▶ **TO DO**:
Exactly the lines from the start of the data below through the line that contains "static final String" are to be copied, with pictures left out.

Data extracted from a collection

________

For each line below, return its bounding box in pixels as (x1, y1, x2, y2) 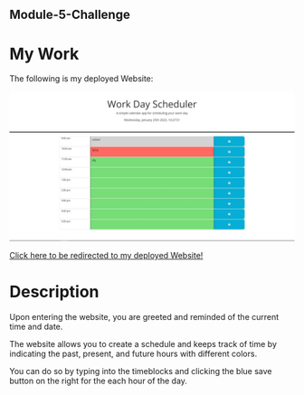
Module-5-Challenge (9, 7, 131, 23)
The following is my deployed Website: (9, 73, 154, 84)
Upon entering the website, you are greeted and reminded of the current (9, 312, 280, 323)
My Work (9, 43, 80, 64)
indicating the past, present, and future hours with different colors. (9, 348, 258, 360)
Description (9, 282, 100, 302)
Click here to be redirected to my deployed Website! (9, 250, 204, 261)
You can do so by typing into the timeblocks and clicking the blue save (9, 366, 273, 377)
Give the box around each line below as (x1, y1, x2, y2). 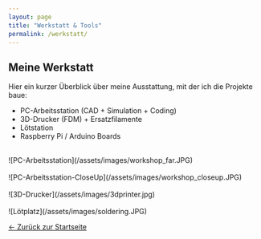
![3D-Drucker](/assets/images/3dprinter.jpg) (8, 189, 155, 200)
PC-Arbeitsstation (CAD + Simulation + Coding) (19, 106, 177, 115)
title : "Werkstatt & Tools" (8, 21, 103, 30)
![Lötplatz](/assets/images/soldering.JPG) (8, 207, 147, 217)
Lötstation (19, 123, 54, 132)
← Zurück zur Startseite (8, 222, 87, 232)
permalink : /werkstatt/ (8, 30, 88, 38)
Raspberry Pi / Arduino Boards (19, 132, 121, 141)
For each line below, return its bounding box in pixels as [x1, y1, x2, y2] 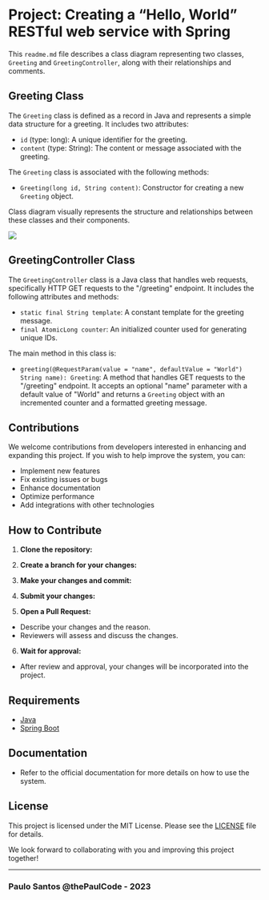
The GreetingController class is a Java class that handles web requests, [8, 275, 248, 284]
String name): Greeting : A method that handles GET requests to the [19, 372, 246, 382]
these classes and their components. [8, 215, 130, 225]
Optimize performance [19, 492, 94, 501]
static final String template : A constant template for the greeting [19, 307, 244, 317]
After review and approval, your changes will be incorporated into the [19, 662, 249, 672]
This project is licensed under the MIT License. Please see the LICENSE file [8, 821, 257, 830]
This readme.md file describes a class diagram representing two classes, [8, 49, 244, 58]
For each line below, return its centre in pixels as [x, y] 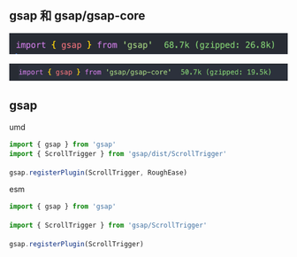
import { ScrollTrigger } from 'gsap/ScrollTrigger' [108, 226]
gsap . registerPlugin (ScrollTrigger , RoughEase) [99, 172]
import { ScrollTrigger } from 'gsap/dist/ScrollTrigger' [118, 153]
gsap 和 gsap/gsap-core [77, 16]
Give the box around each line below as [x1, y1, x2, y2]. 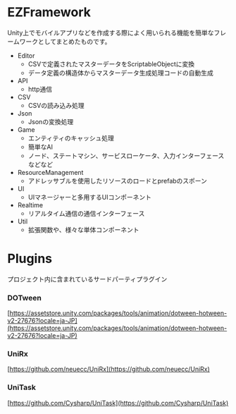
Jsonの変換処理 [27, 117, 74, 126]
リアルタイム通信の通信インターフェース [27, 209, 145, 217]
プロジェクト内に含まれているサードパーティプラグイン [7, 274, 168, 283]
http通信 [27, 85, 53, 93]
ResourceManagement [17, 168, 84, 176]
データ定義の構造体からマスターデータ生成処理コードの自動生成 [27, 68, 213, 77]
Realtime [17, 200, 44, 209]
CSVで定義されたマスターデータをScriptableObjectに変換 [27, 59, 195, 68]
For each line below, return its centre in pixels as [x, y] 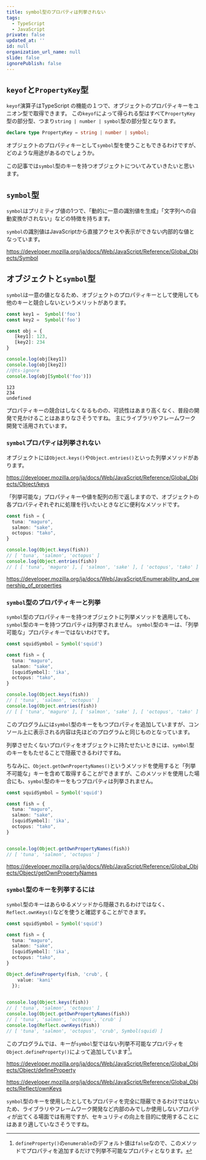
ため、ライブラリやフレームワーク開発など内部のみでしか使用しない [92, 1109]
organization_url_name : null [44, 52]
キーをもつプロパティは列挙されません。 [105, 781]
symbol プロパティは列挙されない [54, 443]
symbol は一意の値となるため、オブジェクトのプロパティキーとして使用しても [103, 295]
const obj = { [25, 331]
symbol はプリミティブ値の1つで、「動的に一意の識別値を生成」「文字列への [99, 211]
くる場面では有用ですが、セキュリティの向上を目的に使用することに [113, 1117]
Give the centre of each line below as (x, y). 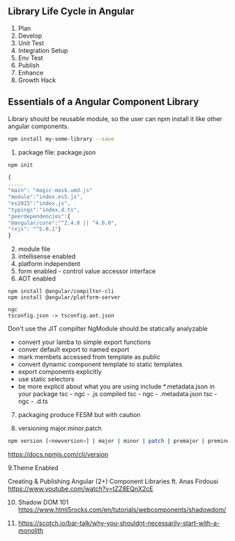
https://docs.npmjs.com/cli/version (58, 454)
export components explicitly (60, 372)
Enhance (31, 72)
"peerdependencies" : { (39, 216)
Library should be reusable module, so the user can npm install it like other (115, 118)
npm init (21, 165)
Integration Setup (43, 50)
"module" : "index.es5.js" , (45, 197)

________

▶ **ANSWER FOR THIS EXERCISE**:
For each line below, return its bounding box in pixels as (x1, y1, x2, y2) 
Module-5-Challenge (9, 7, 131, 23)
The following is my deployed Website: (9, 73, 154, 84)
Upon entering the website, you are greeted and reminded of the current (9, 312, 280, 323)
My Work (9, 43, 80, 64)
indicating the past, present, and future hours with different colors. (9, 348, 258, 360)
Description (9, 282, 100, 302)
Click here to be redirected to my deployed Website! (9, 250, 204, 261)
You can do so by typing into the timeblocks and clicking the blue save (9, 366, 273, 377)
Give the box around each line below as (x1, y1, x2, y2). 
![3D-Drucker](/assets/images/3dprinter.jpg) (8, 189, 155, 200)
PC-Arbeitsstation (CAD + Simulation + Coding) (19, 106, 177, 115)
title : "Werkstatt & Tools" (8, 21, 103, 30)
![Lötplatz](/assets/images/soldering.JPG) (8, 207, 147, 217)
Lötstation (19, 123, 54, 132)
← Zurück zur Startseite (8, 222, 87, 232)
permalink : /werkstatt/ (8, 30, 88, 38)
Raspberry Pi / Arduino Boards (19, 132, 121, 141)
For each line below, return its bounding box in pixels as [x1, y1, x2, y2] 
The GreetingController class is a Java class that handles web requests, [8, 275, 248, 284]
String name): Greeting : A method that handles GET requests to the [19, 372, 246, 382]
these classes and their components. [8, 215, 130, 225]
Optimize performance [19, 492, 94, 501]
static final String template : A constant template for the greeting [19, 307, 244, 317]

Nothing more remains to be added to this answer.